The results also support the HBM, particularly the role of perceived susceptibility and perceived barriers in shaping vaccine-related behaviors [12]. Trust in health authorities and credible media outlets plays a mediating role, as shown in comparative research across multiple countries [19]. The divergence in attitudes between online and paper respondents in our study may be partially explained by differing exposure to online content and divergent media consumption habits—factors that have become increasingly relevant during and after the COVID-19 pandemic [35,36].

However, our study also has several limitations that must be acknowledged, which could affect the generalizability and interpretation of the results.

The use of self-reported data, which introduces response bias, is one of the main limitations. It is possible for participants to give replies that are socially acceptable or that they do not remember their own choices and views.

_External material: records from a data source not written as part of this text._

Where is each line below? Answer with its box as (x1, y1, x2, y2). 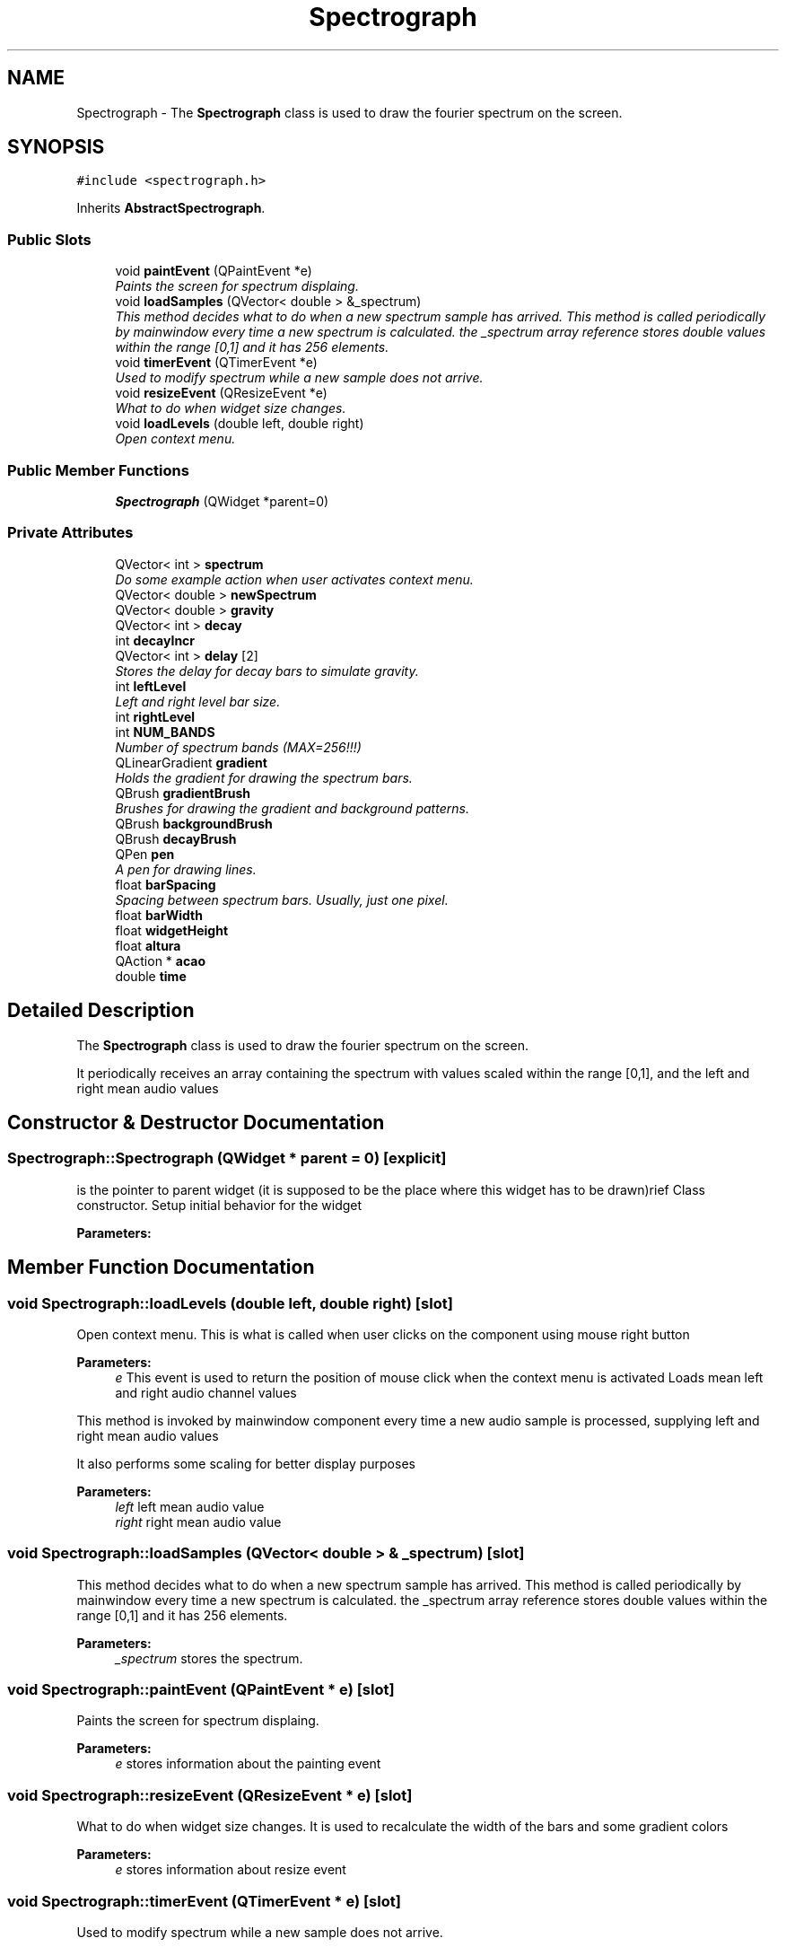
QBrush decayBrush (115, 830, 237, 846)
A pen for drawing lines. (115, 861, 257, 877)
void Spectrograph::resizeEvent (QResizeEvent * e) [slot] (7, 1785, 413, 1804)
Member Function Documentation (7, 1256, 315, 1279)
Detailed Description (7, 999, 195, 1022)
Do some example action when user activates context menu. (115, 571, 474, 587)
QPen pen (115, 846, 175, 862)
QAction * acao (115, 952, 206, 969)
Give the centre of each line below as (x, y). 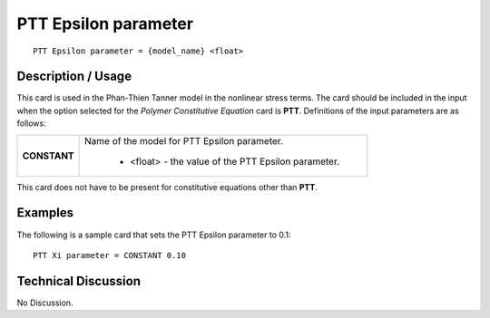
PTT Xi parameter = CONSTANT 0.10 (109, 255)
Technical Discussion (78, 281)
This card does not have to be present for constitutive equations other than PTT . (167, 187)
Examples (45, 213)
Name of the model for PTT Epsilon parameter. (184, 140)
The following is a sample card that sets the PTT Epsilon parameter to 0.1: (154, 235)
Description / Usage (74, 77)
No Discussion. (45, 303)
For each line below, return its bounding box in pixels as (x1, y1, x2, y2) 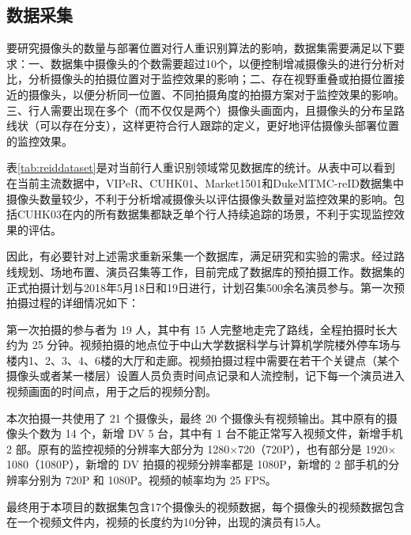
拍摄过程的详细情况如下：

This restriction is frequently mentioned in survey-based research, as demonstrated by a prior Italian study from 2020 that addressed related issues in their investigation of occupational physicians’ opinions toward the TBE vaccine [37].

It is also not possible to completely rule out a considerable selection bias in the paper-based surveys. Similar to the online surveys, actively participating in person in our department may also reflect an intense or passionate attitude toward vaccines.

Additionally, the sample showed demographic imbalances, particularly in age and sex distribution, which may limit representativeness. For example, mothers make up the majority of the sample, with more than 90% of the responders being female. Although demographic factors were controlled for in the analysis, unmeasured confounding cannot be excluded.

Another limitation of this study is that response rates and refusal data were not recorded, which prevents us from quantifying potential non-response bias. This should be considered when interpreting the representativeness of the findings.

Furthermore, the reproducibility of this study in other settings may be influenced by cultural norms, trust in healthcare systems, and country-specific vaccination policies, which could affect how parents respond to the same instrument. Although the questionnaire itself can be replicated, caution should be exercised when interpreting cross-country comparisons.

Finally, although the observed correlations point to a relationship between vaccine safety assessment and knowledge gaps as well as overall attitudes about vaccinations, it is impossible to definitively determine the cause because of the possibility of unidentified causes. Similar findings were reached by prior research [38].

This research adds to growing evidence suggesting that survey methodology must account for digital bias, especially in studies of vaccine behavior. Mixed-mode or hybrid surveys could offer more accurate representations of public attitudes. Moreover, communication-based interventions have been effective in adjusting perceptions and hesitancy when healthcare professionals are trained in motivational strategies and empathy [39,40]. Furthermore, a systems-level approach to analyzing vaccine data, as suggested in vaccinomics and big data literature, may help monitor real-time changes in hesitancy patterns [41,42].

5. Conclusions

This study highlights that the method of survey administration—online vs. paper—can significantly influence reported parental attitudes toward childhood vaccination. Online respondents showed greater vaccine hesitancy, more belief in misinformation, and less trust in healthcare communication. These differences persisted even when controlling for key demographic and behavioral variables, underscoring the independent effect of survey mode. The findings support the need for psychological awareness in survey design and public health outreach, especially in digital contexts prone to cognitive biases and echo chambers. Future health promotion strategies must account for the influence of information environments on vaccine attitudes and should tailor communication accordingly to reduce vaccine hesitancy.